Timbangane nglarani atine wong, mbok gawe senenge wong wae,” Cak Nun lalu meminta mas Imam Fatawi membawakan lagu dangdut untuk menyenangkan hati semua yang hadir malam ini. Disambung duet seorang jamaah yang ikut naik, dan kemudian meminta melantunkan Tombo Ati diiringi Kiai Kanjeng. Benar-benar terpancar kebahagiaan di wajah orang ini dan juga seluruh jamaah.

Setelah itu Cak Nun memaparkan mengenai ziarah kubur, “Sudah jelas Allah memerintahkan kita mendoakan sesama orang muslim dan mukmin baik mereka masih hidup atau sudah mati. Yang tidak boleh adalah berdoa kepada orang mati. Kalau saya ke kuburan untuk mencari energi boleh? Energi kan bisa datang dari mana saja. Saja memakai baju saja energi yang didapat beda dengan kalau tidak pakai baju. Sepak bola juga harus pakai kostum tersendiri. Jadi semua ada ketepatannya sendiri. Kemudian kenduren? Masak nraktir orang lain nggak boleh? Yang nggak boleh kalau kenduren dengan ngutang-ngutang dan memaksakan diri. Bagaimana dengan tahlilan? Lho meneguhkan tidak ada tuhan selain Allah kok tidak boleh. Manaqiban? Sedang nyanyi jazz atau pop boleh. Bahkan manaqiban itu dikaitkan dengan Allah. Malah bagus. Musuh kita adalah kesempitan dan kedangkalan berpikir, koyo jaran.
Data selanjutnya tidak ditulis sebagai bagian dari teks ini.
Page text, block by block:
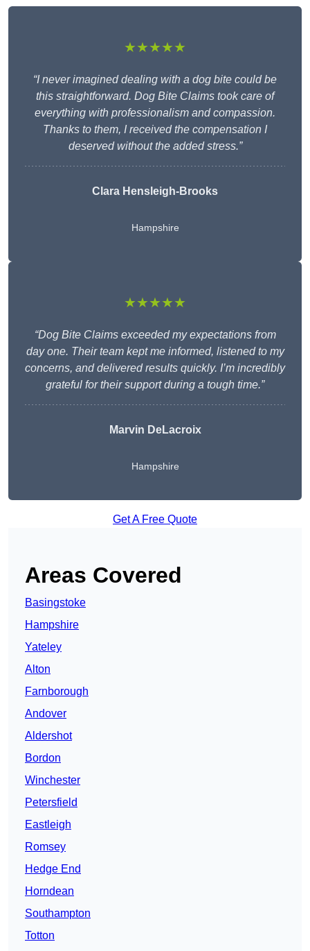
★★★★★
“I never imagined dealing with a dog bite could be
this straightforward. Dog Bite Claims took care of
everything with professionalism and compassion.
Thanks to them, I received the compensation I
deserved without the added stress.”
Clara Hensleigh-Brooks
Hampshire
★★★★★
“Dog Bite Claims exceeded my expectations from
day one. Their team kept me informed, listened to my
concerns, and delivered results quickly. I’m incredibly
grateful for their support during a tough time.”
Marvin DeLacroix
Hampshire
Get A Free Quote
Areas Covered
Basingstoke
Hampshire
Yateley
Alton
Farnborough
Andover
Aldershot
Bordon
Winchester
Petersfield
Eastleigh
Romsey
Hedge End
Horndean
Southampton
Totton
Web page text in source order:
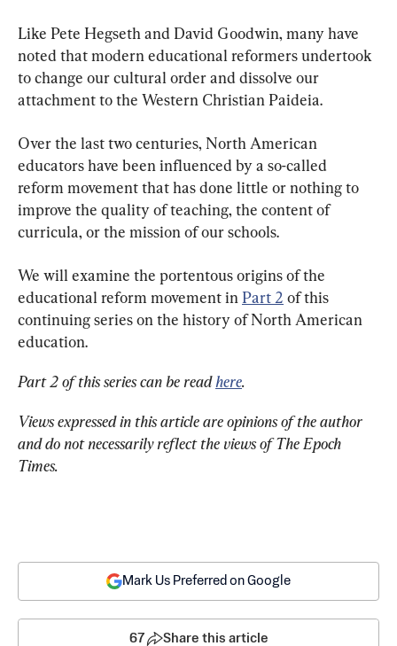
Like Pete Hegseth and David Goodwin, many have
noted that modern educational reformers undertook
to change our cultural order and dissolve our
attachment to the Western Christian Paideia.
Over the last two centuries, North American
educators have been influenced by a so-called
reform movement that has done little or nothing to
improve the quality of teaching, the content of
curricula, or the mission of our schools.
We will examine the portentous origins of the
educational reform movement in Part 2 of this
continuing series on the history of North American
education.
Part 2 of this series can be read here.
Views expressed in this article are opinions of the author
and do not necessarily reflect the views of The Epoch
Times.
Mark Us Preferred on Google
67 Share this article
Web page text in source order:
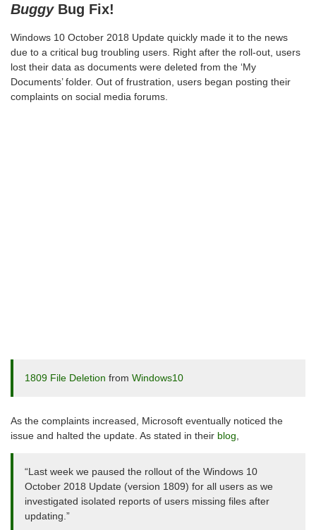
BuggyBug Fix!
Windows 10 October 2018 Update quickly made it to the news
due to a critical bug troubling users. Right after the roll-out, users
lost their data as documents were deleted from the ‘My
Documents’ folder. Out of frustration, users began posting their
complaints on social media forums.
1809 File Deletion from Windows10
As the complaints increased, Microsoft eventually noticed the
issue and halted the update. As stated in their blog,
“Last week we paused the rollout of the Windows 10
October 2018 Update (version 1809) for all users as we
investigated isolated reports of users missing files after
updating.”
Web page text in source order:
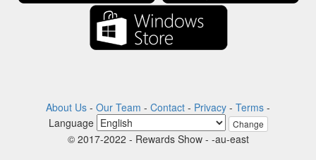
About Us - Our Team - Contact - Privacy - Terms -
Language
Change
© 2017-2022 - Rewards Show - -au-east
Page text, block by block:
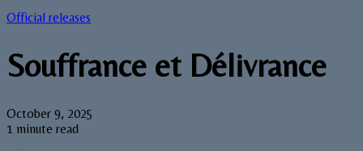
Official releases
Souffrance et Délivrance
October 9, 2025
1 minute read
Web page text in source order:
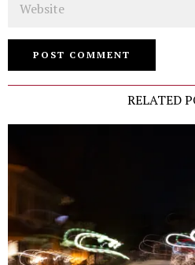
RELATED
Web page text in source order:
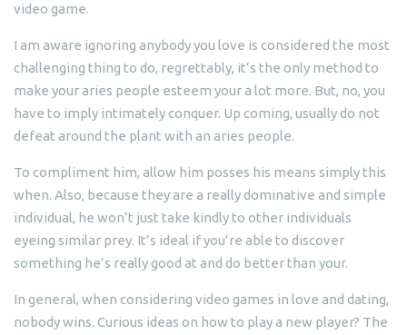
video game.
I am aware ignoring anybody you love is considered the most
challenging thing to do, regrettably, it’s the only method to
make your aries people esteem your a lot more. But, no, you
have to imply intimately conquer. Up coming, usually do not
defeat around the plant with an aries people.
To compliment him, allow him posses his means simply this
when. Also, because they are a really dominative and simple
individual, he won’t just take kindly to other individuals
eyeing similar prey. It’s ideal if you’re able to discover
something he’s really good at and do better than your.
In general, when considering video games in love and dating,
nobody wins. Curious ideas on how to play a new player? The
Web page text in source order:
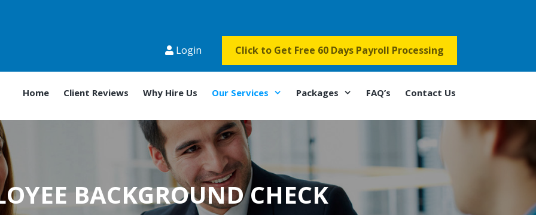
Login Click to Get Free 60 Days Payroll Processing
Home Client Reviews Why Hire Us Our Services Packages FAQ’s Contact Us
BACKGROUND CHECK
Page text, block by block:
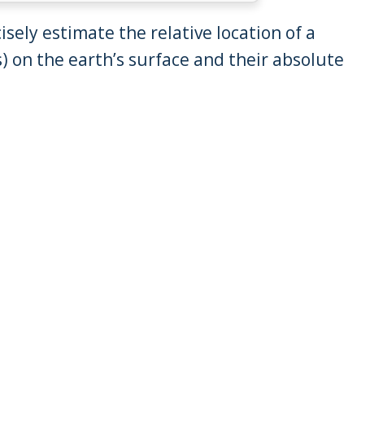
estimate the relative location of a
on the earth’s surface and their absolute
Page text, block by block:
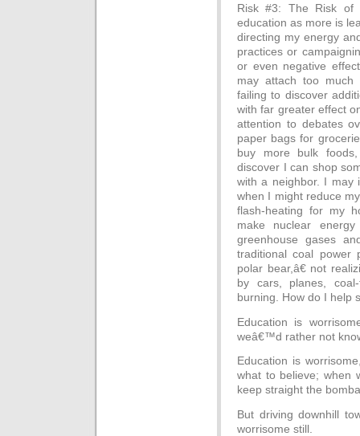
Risk #3: The Risk of
education as more is
directing my energy
practices or
or even negative
may attach too
failing to discover
with far greater effect
attention to debates
paper bags for
buy more bulk
discover I can shop
with a neighbor. I may
when I might reduce
flash-heating for my
make nuclear
greenhouse gases
traditional coal
polar bear,â€ not
by cars, planes,
burning. How do I help
Education is
weâ€™d rather not
Education is
what to believe; when
keep straight the
But driving downhill
worrisome still.

Anda semua harus ombo dan jembar pikirane.

“Kita harus memahami kekayaan komunikasi atau pola-pola ungkap dan simbol. Tidak boleh leterlek. Harus mengerti kiasan, dan konteks-konteks. Makanya, sebelum omong banyak tentang Islam, yuk belajar dulu jadi manusia. Manusia yang manusia itu melu keroso loro (sakit) kalau ada manusia lainnya disakiti hatinya. Bahkan kalau kita menyakiti orang lain aslinya kita sendiri juga merasa sakit. Manusia yang jembar dan murni itu sesungguhnya pandai merasa (rumongso/ngroso).

“Kemudian, dalam hal bidah non bidah ini, yang perlu jadi tolok ukur adalah apa yang mendekatkan diri kepada Allah itu baik, sebaliknya yang menjauhkan kita dari Allah itu tidak baik. Juga ada segala sesuatu itu dilihat dari sudut pandang kepantasan atau ketidakpantasan. Rasulullah saja ketika diprotes sahabat tentang Bilal yang tak bisa mengucap huruf syin, kok malah dipilih sebagai muadzin, justru menjawab, pokoknya kalau kalian mendengar dia mengucap sin pada yang harusnya syin, itu maksudnya syin. Itulah kearifan Rasulullah. Kalau kalian tidak menerima hal ini, berarti kamu menghina orang celat. Bisa kualat kita.

“Bidah itu baik yang baik. Bidah itu jelek yang jelek. Sebagaimana ibadah itu baik yang baik. Jelek yang jelek. Maksudnya, sementara orang sibuk kerja bakti, kita malah sibuk wiridan. Itu kan wiridannya tidak tepat dan tidak baik,” tutup Cak Nun.